Haystack: Per-User Information Environments
MIT9904-08
Progress Report: July 1, 2000December 31, 2000
David Karger and Lynn Andrea Stein
Project Overview
The Haystack project is investigating the ways in which electronic infrastructure can be used to triangulate among the different knowledges of an individual, of collegial communities to which we belong, and of the world at large. Its infrastructure consists of a community of independent, interacting information repositories, each customized to its individual user. It provides automated data gathering (through active observation of user activity), customized information collection, and adaptation to individual query needs. It also facilities inter-haystack collaboration, exposing (public subsets of) the tremendous wealth of individual knowledge that each of us currently has locked up in our personal information spaces. The Haystack-NTT project involves augmenting its customization, learning and adaptation, and inter-haystack communication.
Progress Through December 2000
Our progress in the past two months has been twofold. First, we have carried out a complete redesign of the low-level storage and communication layer of the Haystack system.

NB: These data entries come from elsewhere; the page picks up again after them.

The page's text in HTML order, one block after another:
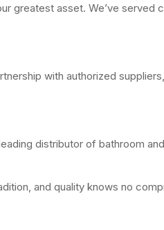
greatest asset. We’ve served
with authorized
distributor of bathroom
and quality knows no
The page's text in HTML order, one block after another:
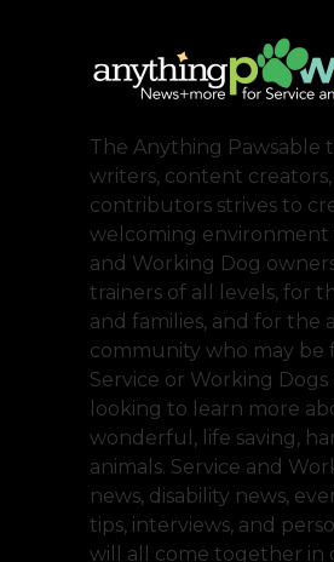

Second, we have recruited a number of PhD students, familiarized them with the Haystack project, and begun working with them on the higher level user-interface, machine learning, and collaborative parts of the Haystack research project.

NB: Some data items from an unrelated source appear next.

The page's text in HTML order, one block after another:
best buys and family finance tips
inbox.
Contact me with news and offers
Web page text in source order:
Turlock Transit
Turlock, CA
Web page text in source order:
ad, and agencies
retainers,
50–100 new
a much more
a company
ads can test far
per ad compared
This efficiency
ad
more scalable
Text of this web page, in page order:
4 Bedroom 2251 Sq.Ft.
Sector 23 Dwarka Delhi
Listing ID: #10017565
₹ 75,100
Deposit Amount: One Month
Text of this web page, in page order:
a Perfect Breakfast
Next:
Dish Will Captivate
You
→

Regarding the low level system, we concluded that Haystack's data model (a close cousin of RDF) and the system used to store it was quite general and plausibly useful in a wider context. We made the decision to separate the storage of our data model from the higher-level haystack applications that would make use of that information.
Besides improving the modularity of the Haystack system, this creates the opportunity to let applications other than Haystack store other information in the same storage module. At the limit, one might consider a semistructured data repository taking over as the "file system" for a large family of applications that wish to share information, saving the work of writing translation tools to pass information from one application to the other. The various data-extraction services which we have written for Haystack (such as a tool for identifying titles and authors in postscript documents) can run as independent applications, communicating only through their accesses to the data model.

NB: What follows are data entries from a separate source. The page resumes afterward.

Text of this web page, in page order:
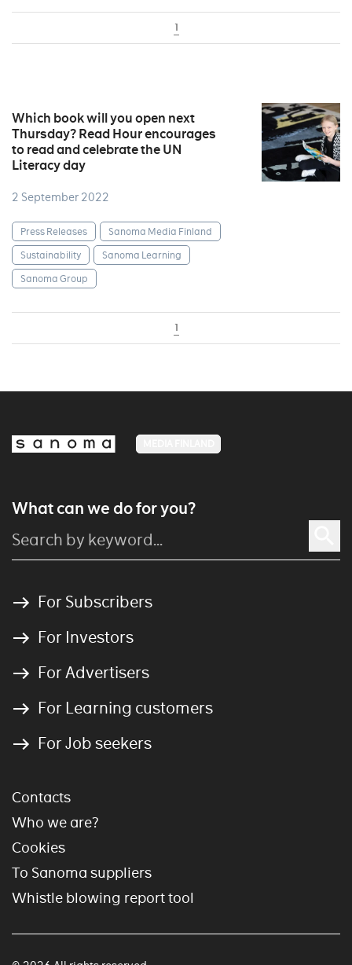
1
Which book will you open next
Thursday? Read Hour encourages
to read and celebrate the UN
Literacy day
2 September 2022
Press Releases
Sanoma Media Finland
Sustainability
Sanoma Learning
Sanoma Group
1
What can we do for you?
For Subscribers
For Investors
For Advertisers
For Learning customers
For Job seekers
Contacts
Who we are?
Cookies
To Sanoma suppliers
Whistle blowing report tool
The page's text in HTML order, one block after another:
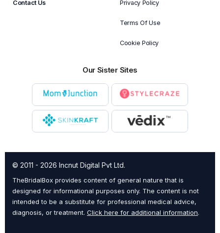
Contact Us Privacy Policy
Terms Of Use
Cookie Policy
Our Sister Sites
© 2011 - 2026 Incnut Digital Pvt Ltd.
TheBridalBox provides content of general nature that is
designed for informational purposes only. The content is not
intended to be a substitute for professional medical advice,
diagnosis, or treatment. Click here for additional information.
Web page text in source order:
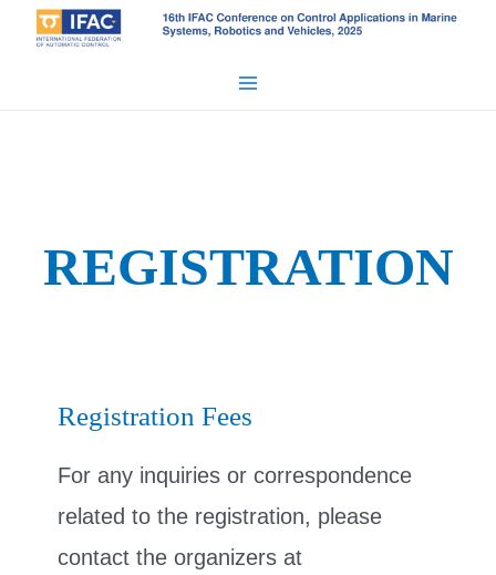
REGISTRATION
Registration Fees
For any inquiries or correspondence
related to the registration, please
contact the organizers at

With an eye towards the information-navigation goals of Haystack, we have augmented the basic storage role with two capabilities. To allow for the detection and correction of invalid data in the repository, the storage module maintains information about the source of every piece of information from outside the repository, as well as chains of deduction that led to particular conclusions. This allows us to use the repository as a "truth maintenance system" that updates its deductions to reflect changes in the underlying system.
In the past few months, we have enrolled four new PhD students to join the one already working with us on Haystack. After a time spent becoming familiar with the goals of the project and learning their way around the system, these students have identified particular aspects of the project that they wish to pursue. With this additional manpower, we are finally able to begin serious development of the higher level components of the haystack system-learning modules, collaborative filters, and user interfacesthat reside above our low-level data model.
Research Plan for the Next Six Months
Our plans for the next sixth months are as follows:
Complete the implementation of the now-designed low-level storage module. Two Masters students graduating in June are tasked with this project.
Begin to develop new probabilistic document models to be used to drive information retrieval and machine learning algorithms within our system. Develop mechanisms to allow machine learning, which is typically applied only to textual information retrieval, to also be used in retrieving the semistructured information stored in the Haystack data model. Two PhD students are tasked with this project.
Begin to develop tools for seeking useful information in widely distributed web sites, as a preliminary step towards aggregating information from a large community of Haystacks. Important issues include the identification of web sites likely to have information relevant to the query (using machine learning, based on the user's past interactions with those web sites), and interpreting the results produced by those web sites to decide what to show to the user. One PhD student is tasked with this project.
Begin to develop user interfaces to Haystack that are optimized for the kind of learning and personalization that we wish to explore. As a preliminary step, we are beginning a study of the way people work with their own information. The key questions include how people structure their own information given the tools available to them (directories, book-marks, personal web pages), and how they use these structures to retrieve information that they themselves have stored in the past. Two PhD students are tasked with this project. Mark Ackerman, and expert in Human Computer Interaction, is helping to lead this effort.